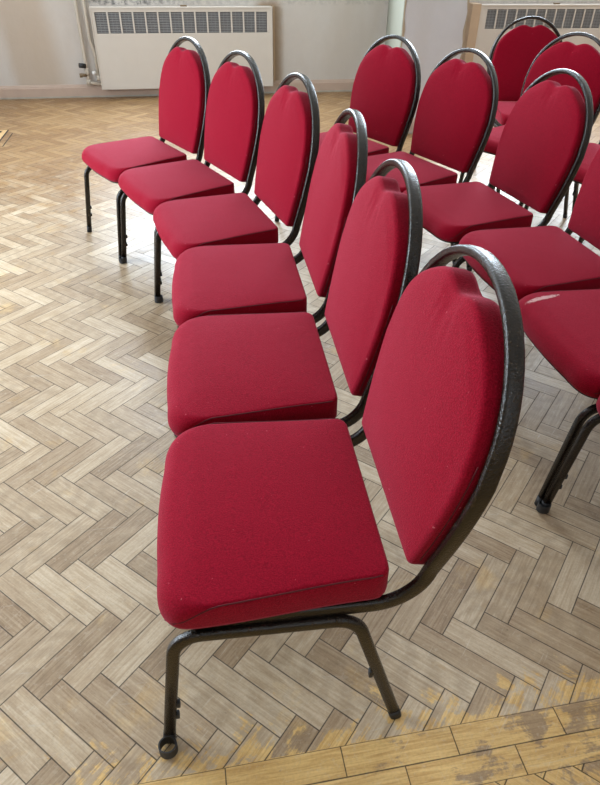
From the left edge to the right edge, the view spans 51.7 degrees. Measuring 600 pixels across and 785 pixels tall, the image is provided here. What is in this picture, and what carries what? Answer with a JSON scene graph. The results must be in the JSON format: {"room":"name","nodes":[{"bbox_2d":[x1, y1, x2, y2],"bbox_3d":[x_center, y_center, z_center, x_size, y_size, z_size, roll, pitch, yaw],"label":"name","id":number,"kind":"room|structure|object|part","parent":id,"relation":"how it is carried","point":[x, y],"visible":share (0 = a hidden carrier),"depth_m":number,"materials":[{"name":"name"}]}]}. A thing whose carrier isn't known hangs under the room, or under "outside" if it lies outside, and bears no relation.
{"room":"community hall","nodes":[
{"label":"community hall","id":0,"kind":"room"},
{"bbox_2d":[0,91,599,784],"bbox_3d":[1.197,-0.127,2.427,8.700,0.001,10.440,-6,37,-9],"label":"floor","id":1,"kind":"structure","parent":0,"point":[492,670],"depth_m":1.57,"materials":[{"name":"beige wood"}]},
{"bbox_2d":[0,130,12,145],"bbox_3d":[-2.697,-1.959,4.822,0.807,0.006,0.620,-6,37,-9],"label":"floor hatch","id":2,"kind":"object","parent":1,"relation":"on","point":[2,132],"visible":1,"depth_m":5.00,"materials":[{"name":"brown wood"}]},
{"bbox_3d":[-2.728,-1.954,4.819,0.745,0.002,0.600,-6,37,-9],"label":"panel","id":3,"kind":"part","parent":2,"relation":"part of","materials":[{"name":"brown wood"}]},
{"bbox_2d":[82,36,210,263],"bbox_3d":[-0.779,-1.233,3.106,0.637,0.929,0.521,-22,42,-28],"label":"chair","id":4,"kind":"object","parent":1,"relation":"on","point":[185,82],"visible":0.86,"depth_m":3.04,"materials":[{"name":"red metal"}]},
{"bbox_3d":[-1.116,-1.044,3.306,0.104,0.341,0.021,-19,41,-25],"label":"leg","id":5,"kind":"part","parent":4,"relation":"part of","materials":[{"name":"black metal"}]},
{"bbox_3d":[-0.860,-0.824,3.014,0.104,0.341,0.021,-25,44,-31],"label":"leg","id":6,"kind":"part","parent":4,"relation":"part of","materials":[{"name":"black metal"}]},
{"bbox_3d":[-0.841,-1.179,3.104,0.411,0.078,0.477,-22,42,-28],"label":"seat","id":7,"kind":"part","parent":4,"relation":"part of","materials":[{"name":"red fabric"}]},
{"bbox_3d":[-0.591,-1.472,3.103,0.137,0.443,0.459,-22,42,-28],"label":"backrest","id":8,"kind":"part","parent":4,"relation":"part of","materials":[{"name":"red fabric"}]},
{"bbox_3d":[-0.738,-1.398,3.031,0.517,0.574,0.501,-22,42,-28],"label":"frame","id":9,"kind":"part","parent":4,"relation":"part of","materials":[{"name":"black metal"}]},
{"bbox_2d":[118,50,264,302],"bbox_3d":[-0.502,-0.985,2.776,0.637,0.929,0.521,-19,41,-25],"label":"chair","id":10,"kind":"object","parent":1,"relation":"on","point":[235,107],"visible":0.93,"depth_m":2.70,"materials":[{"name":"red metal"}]},
{"bbox_3d":[-0.836,-0.808,2.992,0.104,0.341,0.021,-17,40,-22],"label":"leg","id":11,"kind":"part","parent":10,"relation":"part of","materials":[{"name":"black metal"}]},
{"bbox_3d":[-0.604,-0.580,2.688,0.104,0.341,0.021,-22,42,-28],"label":"leg","id":12,"kind":"part","parent":10,"relation":"part of","materials":[{"name":"black metal"}]},
{"bbox_3d":[-0.566,-0.934,2.777,0.411,0.078,0.477,-19,41,-25],"label":"seat","id":13,"kind":"part","parent":10,"relation":"part of","materials":[{"name":"red fabric"}]},
{"bbox_3d":[-0.306,-1.217,2.763,0.137,0.443,0.459,-19,41,-25],"label":"backrest","id":14,"kind":"part","parent":10,"relation":"part of","materials":[{"name":"red fabric"}]},
{"bbox_3d":[-0.459,-1.148,2.698,0.517,0.574,0.501,-19,41,-25],"label":"frame","id":15,"kind":"part","parent":10,"relation":"part of","materials":[{"name":"black metal"}]},
{"bbox_2d":[153,73,319,328],"bbox_3d":[-0.276,-0.703,2.398,0.637,0.929,0.521,-13,38,-18],"label":"chair","id":16,"kind":"object","parent":1,"relation":"on","point":[288,149],"visible":0.9,"depth_m":2.30,"materials":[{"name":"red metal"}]},
{"bbox_3d":[-0.592,-0.559,2.660,0.104,0.341,0.021,-10,38,-15],"label":"leg","id":17,"kind":"part","parent":16,"relation":"part of","materials":[{"name":"black metal"}]},
{"bbox_3d":[-0.344,-0.659,2.409,0.411,0.078,0.477,-13,38,-18],"label":"seat","id":18,"kind":"part","parent":16,"relation":"part of","materials":[{"name":"red fabric"}]},
{"bbox_3d":[-0.060,-0.914,2.358,0.137,0.443,0.459,-13,38,-18],"label":"backrest","id":19,"kind":"part","parent":16,"relation":"part of","materials":[{"name":"red fabric"}]},
{"bbox_3d":[-0.227,-0.862,2.315,0.517,0.574,0.501,-13,38,-18],"label":"frame","id":20,"kind":"part","parent":16,"relation":"part of","materials":[{"name":"black metal"}]},
{"bbox_2d":[172,108,367,435],"bbox_3d":[-0.140,-0.398,1.987,0.637,0.929,0.521,-4,37,-7],"label":"chair","id":21,"kind":"object","parent":1,"relation":"on","point":[237,278],"visible":0.88,"depth_m":1.87,"materials":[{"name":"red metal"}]},
{"bbox_3d":[-0.210,-0.363,2.011,0.411,0.078,0.477,-4,37,-7],"label":"seat","id":22,"kind":"part","parent":21,"relation":"part of","materials":[{"name":"red fabric"}]},
{"bbox_3d":[0.091,-0.579,1.906,0.137,0.443,0.459,-4,37,-7],"label":"backrest","id":23,"kind":"part","parent":21,"relation":"part of","materials":[{"name":"red fabric"}]},
{"bbox_3d":[-0.086,-0.550,1.895,0.517,0.574,0.501,-4,37,-7],"label":"frame","id":24,"kind":"part","parent":21,"relation":"part of","materials":[{"name":"black metal"}]},
{"bbox_2d":[167,159,422,437],"bbox_3d":[-0.069,-0.103,1.589,0.637,0.929,0.521,-4,37,-7],"label":"chair","id":25,"kind":"object","parent":1,"relation":"on","point":[260,366],"visible":0.9,"depth_m":1.47,"materials":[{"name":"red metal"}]},
{"bbox_3d":[-0.140,-0.069,1.613,0.411,0.078,0.477,-4,37,-7],"label":"seat","id":26,"kind":"part","parent":25,"relation":"part of","materials":[{"name":"red fabric"}]},
{"bbox_3d":[0.162,-0.282,1.505,0.137,0.443,0.459,-4,37,-7],"label":"backrest","id":27,"kind":"part","parent":25,"relation":"part of","materials":[{"name":"red fabric"}]},
{"bbox_3d":[-0.016,-0.255,1.496,0.517,0.574,0.501,-4,37,-7],"label":"frame","id":28,"kind":"part","parent":25,"relation":"part of","materials":[{"name":"black metal"}]},
{"bbox_2d":[157,244,524,758],"bbox_3d":[-0.003,0.187,1.196,0.637,0.929,0.521,-4,37,-6],"label":"chair","id":29,"kind":"object","parent":1,"relation":"on","point":[265,527],"visible":1,"depth_m":1.08,"materials":[{"name":"red fabric"}]},
{"bbox_3d":[-0.223,0.552,1.161,0.104,0.341,0.021,-6,37,-9],"label":"leg","id":30,"kind":"part","parent":29,"relation":"part of","materials":[{"name":"black metal"}]},
{"bbox_3d":[-0.054,0.412,1.086,0.233,0.024,0.018,-4,37,-6],"label":"rail","id":31,"kind":"part","parent":29,"relation":"part of","materials":[{"name":"black metal"}]},
{"bbox_3d":[-0.074,0.222,1.220,0.411,0.078,0.477,-4,37,-6],"label":"seat","id":32,"kind":"part","parent":29,"relation":"part of","materials":[{"name":"red fabric"}]},
{"bbox_3d":[0.051,0.036,1.103,0.517,0.574,0.501,-4,37,-6],"label":"frame","id":33,"kind":"part","parent":29,"relation":"part of","materials":[{"name":"black metal"}]},
{"bbox_3d":[0.135,0.534,1.199,0.154,0.349,0.021,-1,36,-2],"label":"leg","id":34,"kind":"part","parent":29,"relation":"part of","materials":[{"name":"black metal"}]},
{"bbox_3d":[0.228,0.009,1.112,0.137,0.443,0.459,-4,37,-6],"label":"backrest","id":35,"kind":"part","parent":29,"relation":"part of","materials":[{"name":"red fabric"}]},
{"bbox_2d":[275,35,420,220],"bbox_3d":[0.242,-1.334,3.265,0.637,0.929,0.521,-21,42,-27],"label":"chair","id":36,"kind":"object","parent":1,"relation":"on","point":[387,82],"visible":0.59,"depth_m":3.19,"materials":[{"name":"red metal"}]},
{"bbox_3d":[0.180,-1.281,3.264,0.411,0.078,0.477,-21,42,-27],"label":"seat","id":37,"kind":"part","parent":36,"relation":"part of","materials":[{"name":"red fabric"}]},
{"bbox_3d":[0.432,-1.571,3.259,0.137,0.443,0.459,-21,42,-27],"label":"backrest","id":38,"kind":"part","parent":36,"relation":"part of","materials":[{"name":"red fabric"}]},
{"bbox_3d":[0.284,-1.498,3.189,0.517,0.574,0.501,-21,42,-27],"label":"frame","id":39,"kind":"part","parent":36,"relation":"part of","materials":[{"name":"black metal"}]},
{"bbox_2d":[366,48,498,263],"bbox_3d":[0.516,-1.084,2.931,0.637,0.929,0.521,-18,41,-24],"label":"chair","id":40,"kind":"object","parent":1,"relation":"on","point":[456,112],"visible":0.64,"depth_m":2.86,"materials":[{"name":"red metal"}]},
{"bbox_3d":[0.451,-1.033,2.934,0.411,0.078,0.477,-18,41,-24],"label":"seat","id":41,"kind":"part","parent":40,"relation":"part of","materials":[{"name":"red fabric"}]},
{"bbox_3d":[0.715,-1.313,2.915,0.137,0.443,0.459,-18,41,-24],"label":"backrest","id":42,"kind":"part","parent":40,"relation":"part of","materials":[{"name":"red fabric"}]},
{"bbox_3d":[0.560,-1.246,2.853,0.517,0.574,0.501,-18,41,-24],"label":"frame","id":43,"kind":"part","parent":40,"relation":"part of","materials":[{"name":"black metal"}]},
{"bbox_2d":[403,68,593,270],"bbox_3d":[0.741,-0.806,2.559,0.637,0.929,0.521,-10,38,-14],"label":"chair","id":44,"kind":"object","parent":1,"relation":"on","point":[544,141],"visible":0.81,"depth_m":2.45,"materials":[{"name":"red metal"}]},
{"bbox_3d":[0.671,-0.764,2.574,0.411,0.078,0.477,-10,38,-14],"label":"seat","id":45,"kind":"part","parent":44,"relation":"part of","materials":[{"name":"red fabric"}]},
{"bbox_3d":[0.791,-0.962,2.473,0.517,0.574,0.501,-10,38,-14],"label":"frame","id":46,"kind":"part","parent":44,"relation":"part of","materials":[{"name":"black metal"}]},
{"bbox_3d":[0.962,-1.007,2.505,0.137,0.443,0.459,-10,38,-14],"label":"backrest","id":47,"kind":"part","parent":44,"relation":"part of","materials":[{"name":"red fabric"}]},
{"bbox_2d":[476,16,561,188],"bbox_3d":[1.504,-1.876,4.027,0.521,0.929,0.637,0,36,-1],"label":"chair","id":48,"kind":"object","parent":1,"relation":"on","point":[512,57],"visible":0.29,"depth_m":4.04,"materials":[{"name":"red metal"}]},
{"bbox_3d":[1.497,-1.800,3.996,0.477,0.078,0.411,0,36,-1],"label":"seat","id":49,"kind":"part","parent":48,"relation":"part of","materials":[{"name":"red fabric"}]},
{"bbox_3d":[1.498,-2.050,3.964,0.501,0.574,0.517,0,36,-1],"label":"frame","id":50,"kind":"part","parent":48,"relation":"part of","materials":[{"name":"black metal"}]},
{"bbox_3d":[1.495,-2.171,4.097,0.459,0.443,0.137,0,36,-1],"label":"backrest","id":51,"kind":"part","parent":48,"relation":"part of","materials":[{"name":"red fabric"}]},
{"bbox_2d":[452,148,599,300],"bbox_3d":[0.887,-0.501,2.148,0.637,0.929,0.521,-6,37,-10],"label":"chair","id":52,"kind":"object","parent":1,"relation":"on","point":[536,259],"visible":0.75,"depth_m":2.16,"materials":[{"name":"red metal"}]},
{"bbox_3d":[0.597,-0.387,2.452,0.104,0.341,0.021,-4,37,-7],"label":"leg","id":53,"kind":"part","parent":52,"relation":"part of","materials":[{"name":"black metal"}]},
{"bbox_3d":[0.817,-0.463,2.168,0.411,0.078,0.477,-6,37,-10],"label":"seat","id":54,"kind":"part","parent":52,"relation":"part of","materials":[{"name":"red fabric"}]},
{"bbox_3d":[0.940,-0.654,2.058,0.517,0.574,0.501,-6,37,-10],"label":"frame","id":55,"kind":"part","parent":52,"relation":"part of","materials":[{"name":"black metal"}]},
{"bbox_3d":[1.115,-0.689,2.078,0.137,0.443,0.459,-6,37,-10],"label":"backrest","id":56,"kind":"part","parent":52,"relation":"part of","materials":[{"name":"red fabric"}]},
{"bbox_2d":[458,32,599,217],"bbox_3d":[1.288,-1.443,3.436,0.637,0.929,0.521,-26,44,-32],"label":"chair","id":57,"kind":"object","parent":1,"relation":"on","point":[584,59],"visible":0.31,"depth_m":3.37,"materials":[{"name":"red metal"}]},
{"bbox_3d":[0.948,-1.235,3.609,0.104,0.341,0.021,-23,43,-29],"label":"leg","id":58,"kind":"part","parent":57,"relation":"part of","materials":[{"name":"black metal"}]},
{"bbox_3d":[1.230,-1.386,3.429,0.411,0.078,0.477,-26,44,-32],"label":"seat","id":59,"kind":"part","parent":57,"relation":"part of","materials":[{"name":"red fabric"}]},
{"bbox_3d":[1.326,-1.610,3.363,0.517,0.574,0.501,-26,44,-32],"label":"frame","id":60,"kind":"part","parent":57,"relation":"part of","materials":[{"name":"black metal"}]},
{"bbox_3d":[1.462,-1.693,3.447,0.137,0.443,0.459,-26,44,-32],"label":"backrest","id":61,"kind":"part","parent":57,"relation":"part of","materials":[{"name":"red fabric"}]},
{"bbox_3d":[1.515,-1.162,3.529,0.154,0.349,0.021,-22,42,-28],"label":"leg","id":62,"kind":"part","parent":57,"relation":"part of","materials":[{"name":"black metal"}]},
{"bbox_2d":[519,289,599,513],"bbox_3d":[0.949,-0.198,1.739,0.637,0.929,0.521,-5,37,-8],"label":"chair","id":63,"kind":"object","parent":1,"relation":"on","point":[563,326],"visible":0.87,"depth_m":1.73,"materials":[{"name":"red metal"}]},
{"bbox_3d":[0.879,-0.163,1.762,0.411,0.078,0.477,-5,37,-8],"label":"seat","id":64,"kind":"part","parent":63,"relation":"part of","materials":[{"name":"red fabric"}]},
{"bbox_3d":[0.737,0.170,1.699,0.104,0.341,0.021,-7,37,-11],"label":"leg","id":65,"kind":"part","parent":63,"relation":"part of","materials":[{"name":"black metal"}]},
{"bbox_2d":[519,141,599,242],"bbox_3d":[1.544,-1.201,3.112,0.637,0.929,0.521,-15,39,-20],"label":"chair","id":66,"kind":"object","parent":1,"relation":"on","point":[592,148],"visible":0.23,"depth_m":3.09,"materials":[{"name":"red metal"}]},
{"bbox_3d":[1.544,-1.132,3.489,0.154,0.349,0.021,-19,41,-24],"label":"leg","id":67,"kind":"part","parent":66,"relation":"part of","materials":[{"name":"black metal"}]},
{"bbox_3d":[1.477,-1.154,3.119,0.411,0.078,0.477,-15,39,-20],"label":"seat","id":68,"kind":"part","parent":66,"relation":"part of","materials":[{"name":"red fabric"}]},
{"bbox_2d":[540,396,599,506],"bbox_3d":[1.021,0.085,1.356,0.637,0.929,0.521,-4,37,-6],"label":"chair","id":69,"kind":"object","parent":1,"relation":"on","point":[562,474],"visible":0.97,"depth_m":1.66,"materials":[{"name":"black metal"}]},
{"bbox_3d":[0.951,0.120,1.381,0.411,0.078,0.477,-4,37,-6],"label":"seat","id":70,"kind":"part","parent":69,"relation":"part of","materials":[{"name":"red fabric"}]},
{"bbox_2d":[0,0,599,85],"bbox_3d":[0.274,-4.988,5.377,8.700,4.300,0.250,-6,37,-9],"label":"wall","id":71,"kind":"structure","parent":0,"point":[40,44],"depth_m":6.05,"materials":[{"name":"paint"}]},
{"bbox_2d":[73,0,100,85],"bbox_3d":[-2.016,-4.691,4.842,0.192,4.181,0.077,-6,37,-9],"label":"pipe","id":72,"kind":"object","parent":71,"relation":"attached to","point":[86,74],"visible":0.96,"depth_m":5.93,"materials":[{"name":"beige paint"}]},
{"bbox_3d":[-2.096,-3.144,5.960,0.063,0.051,0.042,-23,43,-29],"label":"valve knob","id":73,"kind":"part","parent":72,"relation":"part of","materials":[{"name":"black rubber"}]},
{"bbox_2d":[82,0,100,80],"bbox_3d":[-1.962,-4.722,4.846,0.079,4.135,0.049,-21,42,-27],"label":"pipe","id":74,"kind":"object","parent":71,"relation":"attached to","point":[83,1],"visible":0.94,"depth_m":5.87,"materials":[{"name":"beige paint"}]},
{"bbox_2d":[0,79,354,99],"bbox_3d":[-1.566,-3.045,6.228,4.965,0.116,0.026,-6,37,-9],"label":"baseboard","id":75,"kind":"structure","parent":71,"relation":"attached to","point":[323,85],"depth_m":6.16,"materials":[{"name":"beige paint"}]},
{"bbox_2d":[89,5,272,89],"bbox_3d":[-1.111,-3.360,6.027,1.690,0.702,0.134,-6,37,-9],"label":"heater","id":76,"kind":"object","parent":71,"relation":"attached to","point":[133,44],"visible":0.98,"depth_m":5.93,"materials":[{"name":"beige metal"}]},
{"bbox_2d":[94,12,266,33],"bbox_3d":[-1.107,-3.507,5.869,1.619,0.203,0.046,-6,37,-9],"label":"grille","id":77,"kind":"object","parent":76,"relation":"attached to","point":[104,22],"depth_m":5.87,"materials":[{"name":"grey metal"}]},
{"bbox_2d":[272,6,274,81],"bbox_3d":[-0.264,-3.469,6.176,0.018,0.657,0.074,-6,37,-9],"label":"trim","id":78,"kind":"structure","parent":71,"relation":"attached to","point":[273,7],"depth_m":6.12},
{"bbox_2d":[461,2,481,62],"bbox_3d":[1.752,-3.649,6.442,0.095,0.682,0.159,-6,37,-9],"label":"trim","id":79,"kind":"structure","parent":71,"relation":"attached to","point":[474,10],"depth_m":6.32,"materials":[{"name":"beige wood"}]},
{"bbox_2d":[473,3,599,70],"bbox_3d":[2.643,-3.722,6.603,1.705,0.737,0.134,-6,37,-9],"label":"heater","id":80,"kind":"object","parent":71,"relation":"attached to","point":[494,17],"visible":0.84,"depth_m":6.41,"materials":[{"name":"beige metal"}]},
{"bbox_2d":[485,9,599,28],"bbox_3d":[2.686,-3.888,6.441,1.636,0.203,0.046,-6,37,-9],"label":"grille","id":81,"kind":"object","parent":80,"relation":"attached to","point":[494,18],"depth_m":6.41,"materials":[{"name":"grey metal"}]},
{"bbox_2d":[385,0,404,47],"bbox_3d":[0.850,-4.479,4.614,0.003,4.200,1.808,2,36,2],"label":"wall","id":82,"kind":"structure","parent":0,"point":[395,14],"depth_m":5.35,"materials":[{"name":"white paint"}]},
{"bbox_2d":[401,0,406,47],"bbox_3d":[0.802,-3.270,4.381,0.022,2.470,0.005,-6,37,-9],"label":"trim","id":83,"kind":"structure","parent":82,"relation":"attached to","point":[403,28],"depth_m":4.72,"materials":[{"name":"paint"}]},
{"bbox_2d":[400,0,467,117],"bbox_3d":[0.895,-4.442,4.649,0.510,4.300,1.762,-6,37,-9],"label":"wall pier","id":84,"kind":"object","parent":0,"point":[434,28],"depth_m":4.78,"materials":[{"name":"grey paint"}]},
{"bbox_2d":[408,118,414,133],"bbox_3d":[1.028,-2.235,5.184,0.550,0.116,0.026,-6,37,-9],"label":"baseboard","id":85,"kind":"object","parent":84,"relation":"attached to","point":[413,121],"depth_m":5.17,"materials":[{"name":"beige paint"}]},
{"bbox_2d":[460,0,469,58],"bbox_3d":[1.282,-3.317,4.454,0.024,2.470,0.005,-6,37,-9],"label":"trim","id":86,"kind":"structure","parent":84,"relation":"attached to","point":[468,1],"depth_m":4.80,"materials":[{"name":"paint"}]}
]}

◆ Work item ◆
Scan the lines above, and whenever one holds the string "hall", copy it.

◆ Your response ◆
{"room":"community hall","nodes":[
{"label":"community hall","id":0,"kind":"room"},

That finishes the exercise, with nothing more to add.